Наказание как преступление

Сергей Лозница показал «Естественную историю разрушения»

На Каннском фестивале состоялась мировая премьера фильма «Естественная история разрушения», а его режиссеру Сергею Лознице вручили награду France Culture за вклад в кино. В своей речи лауреат выступил против бойкота русской культуры. Картину Лозницы и контекст, в который она попала, комментирует Андрей Плахов.

Художественное эссе превращается в документальный фильм, заново собранный из трагических архивных кадров

Художественное эссе превращается в документальный фильм, заново собранный из трагических архивных кадров

Фото: ATOMS & VOID

Художественное эссе превращается в документальный фильм, заново собранный из трагических архивных кадров

Фото: ATOMS & VOID

Ковровые бомбардировки союзниками немецких городов унесли сотни тысяч жизней гражданских лиц, в том числе противников нацистского режима, детей, просто обывателей. Эти акты «воздушной войны» принадлежат к самым жестоким страницам Второй мировой, но обычно не причисляются к преступлениям, скорее — к наказаниям. Наказание считается заслуженным и позорным — настолько, что о нем не очень принято говорить в Германии. Табу нарушил в своей книге «Естественная история разрушения» Винфрид Георг Зебальд. Уже второй раз Сергей Лозница заимствует название для своего кино у этого автора. Первый раз это был «Аустерлиц» — фильм о нацистских концлагерях, превращенных в музейно-туристические объекты, где память о катастрофе неизбежно обесценивается.

Часто бывает, что документальная литература порождает игровые фильмы. Лозница в своих «экранизациях» идет обратным путем; художественно-культурологическое эссе превращается в документальный фильм, заново собранный из архивных кадров. Жанр «Естественной истории разрушения» можно безошибочно определить как «фильм Лозницы»: настолько по-своему режиссер поворачивает и выстраивает хроникальный материал, высекая из него искры новых смыслов, которых раньше словно не замечали. Конечно, первая вспыхивающая ассоциация — с происходящим сегодня на Украине, хотя картина задумывалась и делалась раньше.
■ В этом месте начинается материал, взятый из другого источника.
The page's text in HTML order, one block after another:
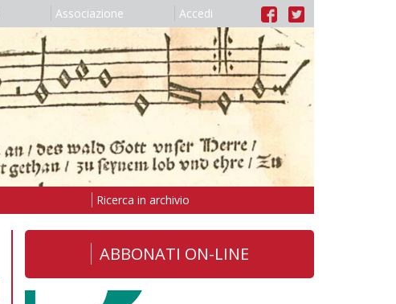
Associazione Accedi
Ricerca in archivio
ABBONATI ON-LINE
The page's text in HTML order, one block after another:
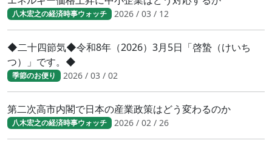
八木宏之の経済時事ウォッチ 2026 / 03 / 12
◆二十四節気◆令和8年（2026）3月5日「啓蟄（けいち
つ）」です。◆
季節のお便り 2026 / 03 / 02
第二次高市内閣で日本の産業政策はどう変わるのか
八木宏之の経済時事ウォッチ 2026 / 02 / 26
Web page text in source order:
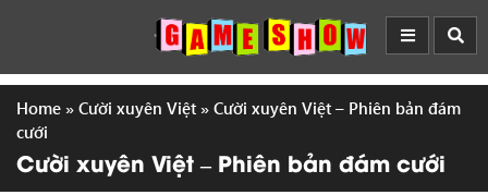
Home » Cười xuyên Việt » Cười xuyên Việt – Phiên bản đám
cưới
Cười xuyên Việt – Phiên bản đám cưới
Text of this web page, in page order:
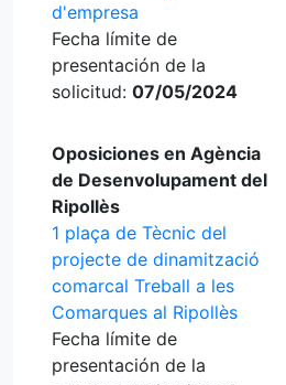
d'empresa
Fecha límite de
presentación de la
solicitud: 07/05/2024
Oposiciones en Agència
de Desenvolupament del
Ripollès
1 plaça de Tècnic del
projecte de dinamització
comarcal Treball a les
Comarques al Ripollès
Fecha límite de
presentación de la
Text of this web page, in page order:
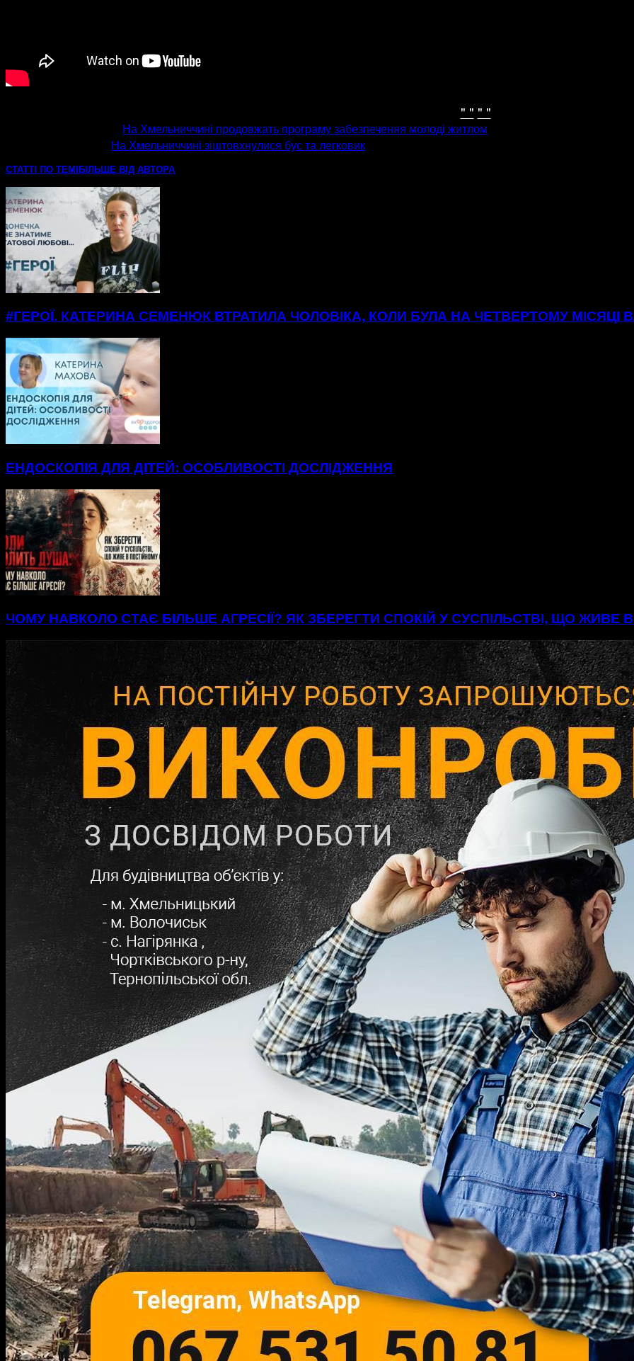
" " " "
На Хмельниччині продовжать програму забезпечення молоді житлом
На Хмельниччині зіштовхнулися бус та легковик
СТАТТІ ПО ТЕМІ БІЛЬШЕ ВІД АВТОРА
#ГЕРОЇ. КАТЕРИНА СЕМЕНЮК ВТРАТИЛА ЧОЛОВІКА, КОЛИ БУЛА НА ЧЕТВЕРТОМУ МІСЯЦІ
ЕНДОСКОПІЯ ДЛЯ ДІТЕЙ: ОСОБЛИВОСТІ ДОСЛІДЖЕННЯ
ЧОМУ НАВКОЛО СТАЄ БІЛЬШЕ АГРЕСІЇ? ЯК ЗБЕРЕГТИ СПОКІЙ У СУСПІЛЬСТВІ, ЩО ЖИВЕ
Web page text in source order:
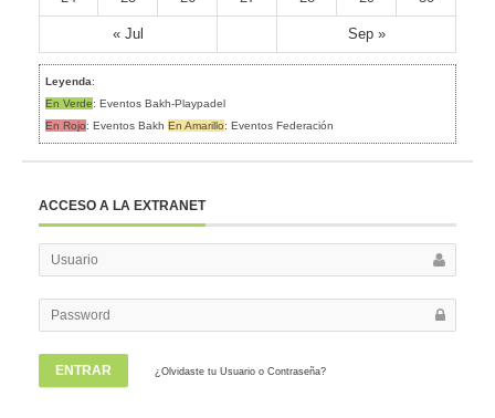
« Jul Sep »
Leyenda:
En Verde: Eventos Bakh-Playpadel
En Rojo: Eventos Bakh En Amarillo: Eventos Federación
ACCESO A LA EXTRANET
ENTRAR ¿Olvidaste tu Usuario o Contraseña?
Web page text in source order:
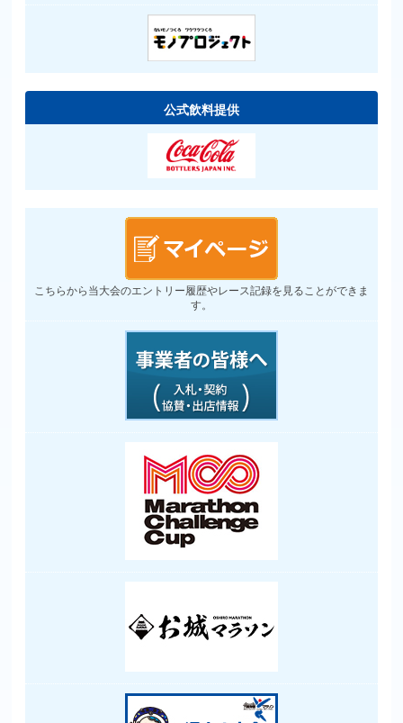
公式飲料提供
こちらから当大会のエントリー履歴やレース記録を見ることができま
す。
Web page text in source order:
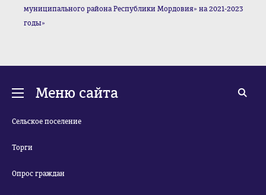
муниципального района Республики Мордовия» на 2021-2023
годы»
Меню сайта
Сельское поселение
Торги
Опрос граждан
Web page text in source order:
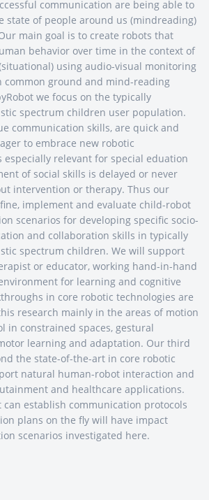
communication are being able to
state of people around us (mindreading)
main goal is to create robots that
behavior over time in the context of
using audio-visual monitoring
common ground and mind-reading
we focus on the typically
spectrum children user population.
communication skills, are quick and
to embrace new robotic
especially relevant for special eduation
of social skills is delayed or never
intervention or therapy. Thus our
implement and evaluate child-robot
scenarios for developing specific socio-
and collaboration skills in typically
spectrum children. We will support
or educator, working hand-in-hand
for learning and cognitive
in core robotic technologies are
research mainly in the areas of motion
in constrained spaces, gestural
learning and adaptation. Our third
the state-of-the-art in core robotic
natural human-robot interaction and
and healthcare applications.
establish communication protocols
plans on the fly will have impact
scenarios investigated here.

Второе, что поражает,— насколько мощный, сложенный по высшим законам драматургии сюжет сплетается из документальных кадров. В нем есть прелюдия — картины почти идиллической жизни, городской и деревенской: мирно пасутся стада, горожане сидят в кафе, люди трудятся, отдыхают, танцуют под свастикой, и ничто не предвещает катастрофы. Потом день сменяется ночью, и ночное небо становится ареной завораживающего военного спектакля со вспышками зарниц и лихими траекториями бомбардировщиков. Но мы еще пока не видим разрушений и жертв.
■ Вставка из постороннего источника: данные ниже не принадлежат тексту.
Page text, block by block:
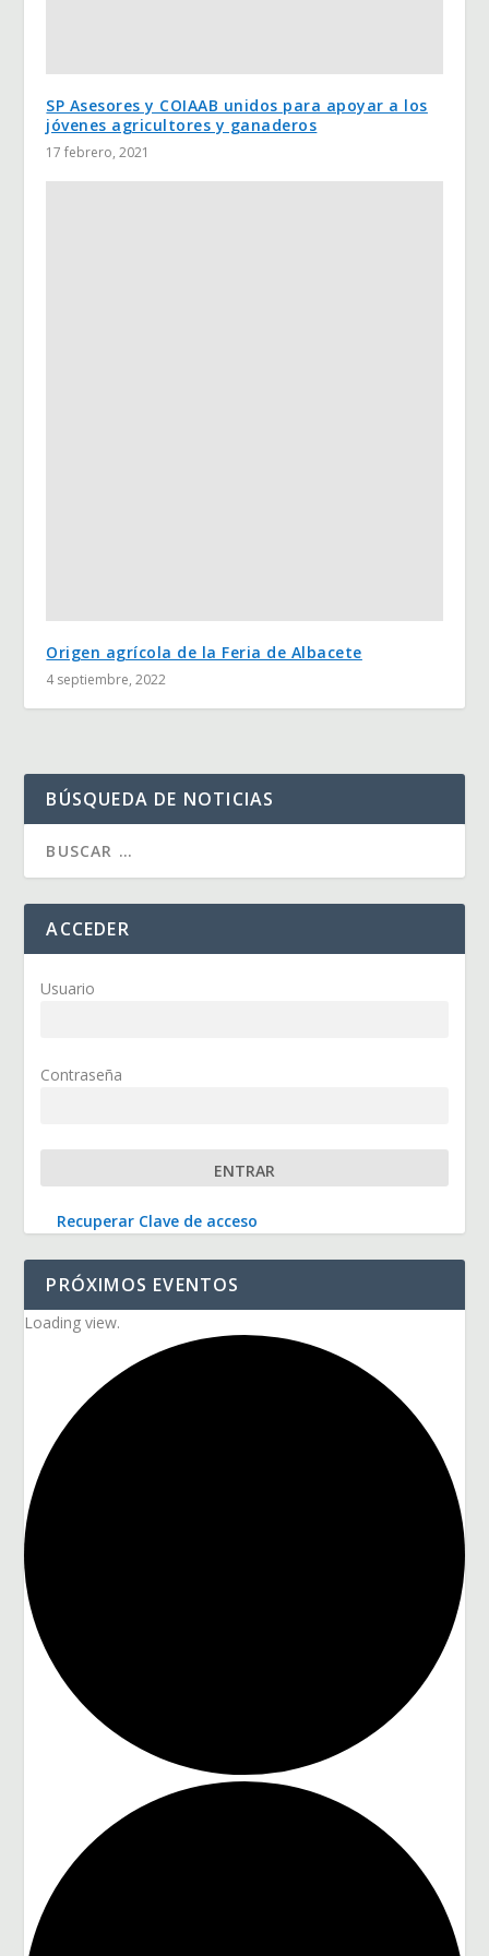
SP Asesores y COIAAB unidos para apoyar a los
jóvenes agricultores y ganaderos
17 febrero, 2021
Origen agrícola de la Feria de Albacete
4 septiembre, 2022
BÚSQUEDA DE NOTICIAS
ACCEDER
Usuario
Contraseña
Recuperar Clave de acceso
PRÓXIMOS EVENTOS
Loading view.
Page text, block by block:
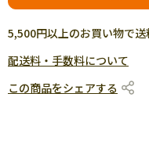
5,500円以上のお買い物で送
配送料・手数料について
この商品をシェアする
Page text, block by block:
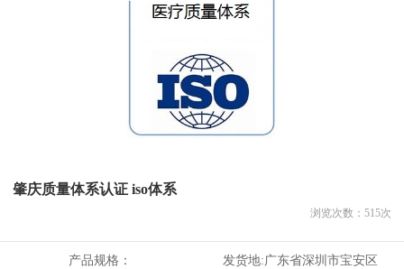
肇庆质量体系认证 iso体系
浏览次数： 515次
产品规格： 发货地:广东省深圳市宝安区
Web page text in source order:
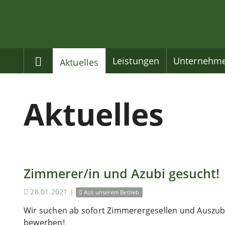
Home
Aktuelles Leistungen
Aktuelles
Zimmerer/in und Azubi gesucht!
28.01.2021 | Aus unserem Betrieb
Wir suchen ab sofort Zimmerergesellen und
bewerben!
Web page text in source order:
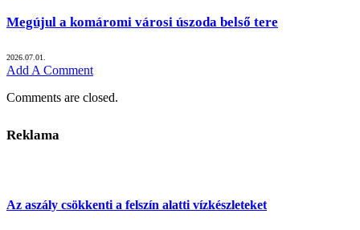
Megújul a komáromi városi úszoda belső tere
2026.07.01.
Add A Comment
Comments are closed.
Reklama
Az aszály csökkenti a felszín alatti vízkészleteket
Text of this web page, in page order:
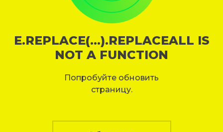
E.REPLACE(...).REPLACEALL IS
NOT A FUNCTION
Попробуйте обновить
страницу.

Значительный фрагмент фильма — сцены на военных заводах Великобритании и Германии. Хроникерами скрупулезно заснято, как винтик к винтику, шестеренка к шестеренке изготавливались орудия смерти. Здесь же, на британском заводе, звучит речь маршала Монтгомери — по-солдатски прямая и ясная, после которой не возникает сомнений: индустрия бомбометания достигла таких высот, в нее вложено столько человеческих ресурсов и средств, что бомбы упадут на Росток, Гамбург, Дрезден в количестве, явно превышающем поставленные военные цели. Это — буйство технологий и этика устрашения, наказания, возмездия. И хоть изначальное преступление, как и породившая его идеология, преимущественно остается за кадром, но о воинственной природе немецкого духа достаточно говорит запись концерта дирижера Вильгельма Фуртвенглера на военном заводе. Она особенно впечатляет пафосной «романтической» манерой съемки, характерной для тоталитарного пропагандистского искусства,— в противоположность прагматичному стилю британской военной кинохроники.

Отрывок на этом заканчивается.